Revolutionary Discovery: Shellfish Cancers Spread like Viruses for Centuries – Potential Game Changer in Human Cancer Treatment

2023-10-12 17:10:04

Scientists have discovered cancers that have been spreading like viruses for centuries among species of shellfish, a revolutionary discovery that could change the way cancer is treated in humans.

A study found two strains of an ancient form of leukemia-like cancer that has been spreading silently among shellfish for centuries.

According to the study recently published in the journal Nature Cancer, scientists at the Wellcome Sanger Institute in the United Kingdom and the University of Santiago de Compostela in Spain collaborated with experts in several other countries to use DNA sequencing to examine the extent to which ancient cancers have silently spread among snails since ancient times.

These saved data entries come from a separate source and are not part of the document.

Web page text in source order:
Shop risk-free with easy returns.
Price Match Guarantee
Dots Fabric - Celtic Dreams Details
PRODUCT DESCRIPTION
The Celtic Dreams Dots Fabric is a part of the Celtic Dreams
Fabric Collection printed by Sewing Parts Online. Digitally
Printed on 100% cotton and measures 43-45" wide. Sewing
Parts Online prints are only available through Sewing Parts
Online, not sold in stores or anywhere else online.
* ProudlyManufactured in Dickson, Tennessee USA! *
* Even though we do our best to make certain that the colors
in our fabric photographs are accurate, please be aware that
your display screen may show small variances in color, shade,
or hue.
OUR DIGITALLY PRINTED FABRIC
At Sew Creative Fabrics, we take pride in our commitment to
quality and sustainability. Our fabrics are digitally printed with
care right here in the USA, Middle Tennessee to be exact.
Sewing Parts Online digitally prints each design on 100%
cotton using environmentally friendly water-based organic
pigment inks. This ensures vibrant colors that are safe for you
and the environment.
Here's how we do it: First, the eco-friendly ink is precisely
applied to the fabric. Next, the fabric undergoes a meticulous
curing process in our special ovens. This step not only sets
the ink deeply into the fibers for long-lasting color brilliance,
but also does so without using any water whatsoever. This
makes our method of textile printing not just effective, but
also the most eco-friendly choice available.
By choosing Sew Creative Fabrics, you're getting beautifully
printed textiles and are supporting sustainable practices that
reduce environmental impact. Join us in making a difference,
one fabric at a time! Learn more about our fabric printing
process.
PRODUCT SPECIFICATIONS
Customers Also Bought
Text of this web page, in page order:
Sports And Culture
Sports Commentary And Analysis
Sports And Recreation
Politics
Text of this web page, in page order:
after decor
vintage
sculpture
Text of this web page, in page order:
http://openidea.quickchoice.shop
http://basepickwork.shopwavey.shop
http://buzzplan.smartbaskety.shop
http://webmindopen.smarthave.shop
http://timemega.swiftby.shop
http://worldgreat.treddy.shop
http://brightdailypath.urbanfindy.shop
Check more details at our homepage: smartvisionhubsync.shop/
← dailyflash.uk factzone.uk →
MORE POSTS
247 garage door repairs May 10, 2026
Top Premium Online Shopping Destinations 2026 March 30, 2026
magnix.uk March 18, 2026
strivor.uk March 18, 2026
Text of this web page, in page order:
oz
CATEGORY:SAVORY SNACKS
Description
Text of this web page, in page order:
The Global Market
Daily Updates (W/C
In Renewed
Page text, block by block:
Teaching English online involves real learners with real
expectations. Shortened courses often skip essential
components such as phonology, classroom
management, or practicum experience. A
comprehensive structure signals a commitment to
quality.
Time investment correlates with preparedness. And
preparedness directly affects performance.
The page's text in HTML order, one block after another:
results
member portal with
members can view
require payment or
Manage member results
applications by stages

Contagious cancer is just a fluke in the natural world, and occurs in a limited number of animal species. But the latest discovery in oysters raises the possibility that there are more similar forms of cancer that pose a potential threat to humans.

As far as scientists know, cancer can only be transmitted to humans in extremely rare cases.

By collecting around 7,000 cockles at 36 sites from 11 countries including Spain, Portugal, the UK, Ireland and Morocco, the team was able to find two different types of transmissible bivalve tumors.

Some cancer cells contain more or fewer chromosomes than others, the result of generations of cell division and other abnormal changes in the genetics of cancer cells.

The team discovered that the genomes of transmissible bivalve tumors are highly unstable. The number and size of chromosomes varied significantly between different tumors and between cells from the same tumor.

They found that some cells contain at least 11 chromosomes, others contain up to 354 chromosomes, while the number of chromosomes in normal cockle cells is 38.

“We have shown that there are two independent types of transmissible cancer, and we believe there are many different types,” said Dr. Alicia Brozos, co-first author, in a statement. “Getting a broader view of the different types of transmissible cancers could give us more insight into the circumstances.” Necessary for tumor development and long-term survival.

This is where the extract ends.